Хроники | страница 30
В международных новостях Пикассо в семьдесят девять лет женился на тридцатипятилетней модели. Ничего себе. Пикассо не просто шлялся по запруженным толпой тротуарам. Жизнь мимо него еще не протекла. Пикассо раздробил мир искусства и напрочь его расколол. Он был революционером. Мне тоже хотелось таким стать.
В Деревне на 12-й улице был художественный кинотеатр, где показывали иностранные фильмы – французские, итальянские, немецкие. Логично, если вдуматься, поскольку даже сам Алан Ломакс, великий фольклорный архивист, где-то сказал, что, если хотите выбраться из Америки, поезжайте в Гринвич-Виллидж. Я посмотрел там пару итальянских фильмов Феллини – один назывался «La Strada»[38], что означает «Улица», другой – «La Dolce Vita»[39]. Про парня, который продает свою душу и становится охотником за сплетнями. Будто жизнь в карнавальном зеркале, только там не показывали никаких цирковых уродцев – обычные люди, только по-уродски. Я смотрел, не отрываясь и думая, что никогда его больше не увижу. Один из актеров, Ивен Джоунз, также был драматургом, и через несколько лет я с ним познакомился, когда поехал в Лондон играть в пьесе, которую он написал. При встрече я сразу понял, что лицо у него знакомое. Лиц я никогда не забываю.
А в Америке многое менялось. Социологи говорили, что у телевидения – смертоносные намерения, оно уничтожает разум и воображение молодежи, ее объем внимания неуклонно снижается. Может, и так, но трехминутная песня делает то же самое. Симфонии и оперы невероятно длинны, однако публика никогда не теряется в них и следит за развитием сюжета без проблем. А в трехминутной песне слушателю не нужно помнить то, что было двадцать или даже десять минут назад.
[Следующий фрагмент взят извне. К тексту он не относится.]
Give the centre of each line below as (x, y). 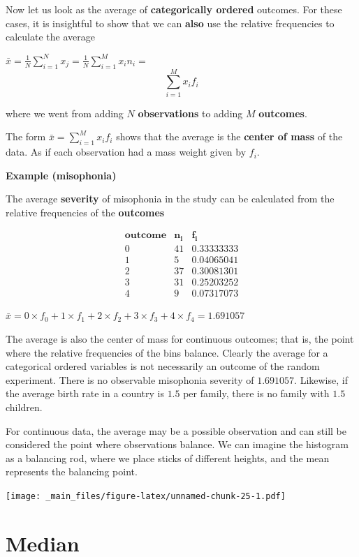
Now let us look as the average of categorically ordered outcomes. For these (174, 9)
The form (26, 136)
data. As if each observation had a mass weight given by (126, 152)
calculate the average (50, 37)
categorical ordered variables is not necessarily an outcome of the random (163, 366)
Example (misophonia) (61, 175)
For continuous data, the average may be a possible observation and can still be (176, 430)
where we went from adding (65, 113)

Нечего не с чем связывать. Нечего помнить. Многие песни, которые пел я, действительно были длинными – ну, не такими, как опера или симфония, но все равно длинными; по крайней мере, в смысле текстов. В «Томе Джоуде»[40] было по меньшей мере шестнадцать куплетов, в «Барбаре Аллен»[41] – около двадцати. «Светловолосая Эллендер», «Лорд Ловелл», «Малютка Мэтти Гроувз»[42] и прочие тянулись просто бесконечно, и меня совсем не напрягало запоминать и петь эти истории.
Я отучился от привычки мыслить короткими песенными циклами и начал читать поэмы все длиннее – проверял, смогу ли запомнить то, что было в начале. Я тренировал для этого мозг, отбросил мрачные пристрастия и научился успокаиваться. Прочел весь «Дон Жуан» лорда Байрона и с начала до самого конца не терял сосредоточенности. И еще «Кубла Хан» Кольриджа. Я стал загружать мозги всевозможными глубокими поэмами. Словно до этого долго тащил пустой фургон, а теперь он заполняется, и тянуть мне придется сильнее. Такое ощущение, будто я возвращаюсь с дальнего выгона. В других смыслах я тоже менялся. То, что на меня действовало раньше, теперь действовать перестало. Меня не слишком заботили люди, их мотивы. Мне больше не было нужды пристально исследовать всякого незнакомца, что приближался ко мне.